For varieties with high dividend yield for three consecutive years, Hu Po, manager of Rongzhi investment fund under private placement paipai.com, said, “Stock investment income comes from the rise of stock price and dividend, and high dividend rate often means that the listed company not only has high dividend but also low P / E ratio, so the dividend rate is often one of the important criteria for investors to judge whether the enterprise has investment value. The higher dividend rate often means that the company’s profitability is stronger, and the dividend rate has exceeded 3% for three consecutive years, indicating that the dividend rate is high, but also shows good sustainability The company has long-term investment value. “

Dividend yield can not only reflect the yield of investors, but also one of the most important indicators for institutional investors. Among the above 178 companies, by the end of 2021, social security funds had appeared among the top 10 circulating shareholders of 47 companies.
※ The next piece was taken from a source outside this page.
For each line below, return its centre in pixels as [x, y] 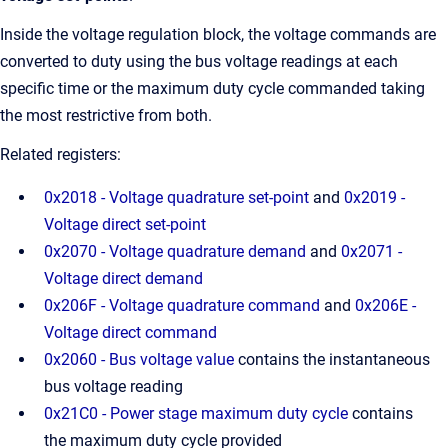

“However, the high dividend yield can not be used as the only basis for stock selection, but only as one of the reference elements.” Qin Hong reminded that because listed companies with high dividend yield often correspond to the mature business cycle of enterprises, there is a relative lack of growth at this stage, so they are willing to return a large proportion of cash to shareholders. However, the securities market emphasizes the future growth. Whether short-term investors or long-term investors, the biggest return on investment comes from the rise of stock price caused by growth expectation, not mainly from the cash return of dividend rate. Moreover, high dividend yield stocks still have the risk of dividend yield change. If the stock price increases greatly in the short term, the dividend yield will decrease rapidly; For another example, performance fluctuations will also affect the dividend yield. Therefore, the dividend yield can be used as a basis in the operation, but if you want to make long-term investment, you also need to look at the future growth prospects of the company.